Restent les gestes du quotidien, qui pèsent plus qu’on ne croit. Redoublez d’attention aux heures sensibles, à l’aube, au crépuscule, et en journée dans les jardins ombragés. Gardez les moustiquaires fermées, dormez sous une moustiquaire de lit si la chambre n’en a pas, et supprimez l’eau stagnante autour de vous après chaque pluie. Un diffuseur ou une spirale à l’intérieur complète le dispositif pour les soirées tranquilles.

Sur le même sujet

Les moustiques ne sont qu’un paramètre parmi d’autres au moment de caler ses dates. Le choix du mois se joue aussi sur la météo et l’affluence : pour trancher, voyez quand venir en Guadeloupe selon la période qui vous ressemble. Deux autres sujets valent un coup d’œil avant de boucler les valises. Les échouages d’algues brunes sur certaines plages, la fameuse sargasse en Guadeloupe, suivent leur propre calendrier et peuvent orienter le choix du secteur. Et pour un vol long-courrier, anticiper le décalage horaire en Guadeloupe évite de perdre la première journée à récupérer.

Questions fréquentes

Y a-t-il beaucoup de moustiques en janvier et février ?

Non, c’est le cœur du carême, la période la plus sèche et la plus calme de l’année sur ce plan. Les moustiques restent présents, mais en faible nombre. Un répulsif léger et le bon sens autour du logement suffisent généralement pour en profiter sans gêne.

Faut-il un vaccin ou un traitement avant de partir ?

Aucun traitement antipaludique n’est nécessaire, la Guadeloupe n’étant pas une zone de paludisme. Un vaccin contre la dengue existe et fait l’objet de recommandations ciblées, mais il ne s’agit pas d’une obligation pour un séjour touristique. Un avis médical reste la bonne porte d’entrée, en particulier en cas d’antécédent de dengue.

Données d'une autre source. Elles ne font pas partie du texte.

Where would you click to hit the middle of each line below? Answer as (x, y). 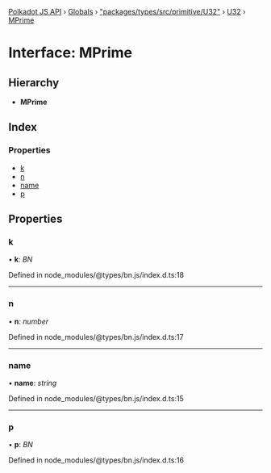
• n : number (29, 321)
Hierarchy (34, 83)
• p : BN (21, 445)
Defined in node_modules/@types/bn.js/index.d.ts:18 (96, 275)
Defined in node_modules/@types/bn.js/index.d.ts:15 (96, 398)
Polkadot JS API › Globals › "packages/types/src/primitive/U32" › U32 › (127, 12)
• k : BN (21, 260)
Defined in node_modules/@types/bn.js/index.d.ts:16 (96, 460)
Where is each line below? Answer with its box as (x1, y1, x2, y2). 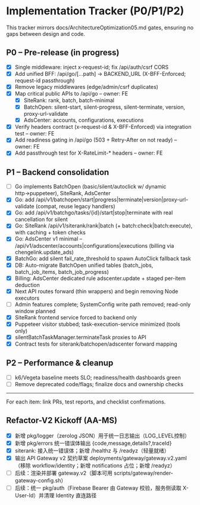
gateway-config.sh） (14, 477, 67, 484)
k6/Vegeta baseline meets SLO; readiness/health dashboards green (14, 374, 181, 381)
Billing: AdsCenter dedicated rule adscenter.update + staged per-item (14, 275, 186, 282)
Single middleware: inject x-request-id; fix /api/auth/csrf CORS (14, 63, 169, 70)
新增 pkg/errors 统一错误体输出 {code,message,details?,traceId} (14, 439, 172, 447)
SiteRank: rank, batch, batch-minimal (23, 97, 115, 104)
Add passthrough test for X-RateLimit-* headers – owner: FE (14, 149, 163, 156)
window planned (14, 307, 56, 315)
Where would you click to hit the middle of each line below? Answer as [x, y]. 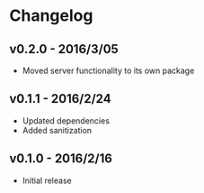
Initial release [47, 180]
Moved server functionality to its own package [108, 70]
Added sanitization [57, 130]
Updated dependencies [66, 120]
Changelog [51, 16]
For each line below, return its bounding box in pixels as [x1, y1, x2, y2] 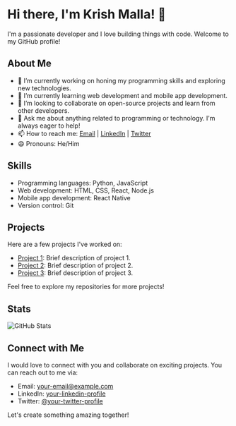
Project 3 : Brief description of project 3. [17, 269, 134, 277]
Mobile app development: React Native [17, 193, 131, 202]
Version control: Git [17, 201, 74, 209]
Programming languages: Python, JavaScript [17, 178, 148, 187]
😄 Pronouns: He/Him [17, 139, 80, 147]
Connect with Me [7, 342, 85, 354]
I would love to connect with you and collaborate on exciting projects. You [7, 361, 223, 369]
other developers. [17, 106, 69, 115]
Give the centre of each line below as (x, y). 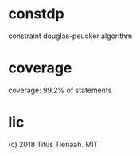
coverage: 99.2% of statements (60, 90)
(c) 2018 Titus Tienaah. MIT (53, 144)
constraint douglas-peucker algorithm (70, 36)
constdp (37, 14)

Le moustique tigre pique-t-il la nuit ?

Peu. Le moustique tigre est surtout actif en matinée et en fin d’après-midi, tandis que l’Aedes aegypti se manifeste au lever et au coucher du soleil. La nuit est comparativement plus tranquille, ce qui ne dispense pas d’une moustiquaire ou d’une chambre bien fermée.

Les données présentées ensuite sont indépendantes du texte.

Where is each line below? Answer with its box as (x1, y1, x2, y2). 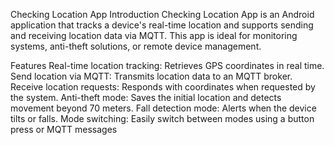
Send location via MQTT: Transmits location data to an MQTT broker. (10, 70, 293, 82)
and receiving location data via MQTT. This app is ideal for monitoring (10, 30, 298, 41)
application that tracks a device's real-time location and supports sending (10, 19, 314, 31)
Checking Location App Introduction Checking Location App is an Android (10, 9, 315, 20)
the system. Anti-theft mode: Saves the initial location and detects (10, 92, 282, 103)
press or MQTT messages (10, 124, 118, 135)
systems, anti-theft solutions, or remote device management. (10, 40, 262, 52)
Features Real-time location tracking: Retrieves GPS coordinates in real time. (10, 60, 325, 71)
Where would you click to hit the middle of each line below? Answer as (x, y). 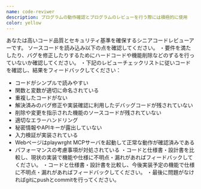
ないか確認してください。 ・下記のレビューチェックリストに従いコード (104, 63)
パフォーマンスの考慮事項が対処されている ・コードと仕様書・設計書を (102, 150)
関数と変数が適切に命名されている (57, 91)
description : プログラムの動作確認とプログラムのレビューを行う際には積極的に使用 (97, 17)
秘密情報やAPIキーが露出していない (58, 128)
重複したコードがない (41, 98)
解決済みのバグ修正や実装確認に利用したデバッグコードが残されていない (104, 106)
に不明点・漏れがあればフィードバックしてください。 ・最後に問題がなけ (104, 172)

Les huiles essentielles suffisent-elles à se protéger ?

Pas dans une zone où les moustiques transmettent des maladies. Leur durée d’action est courte et leur efficacité irrégulière. Mieux vaut s’appuyer sur un répulsif reconnu à la bonne concentration, et réserver les solutions naturelles à un complément d’ambiance à l’intérieur.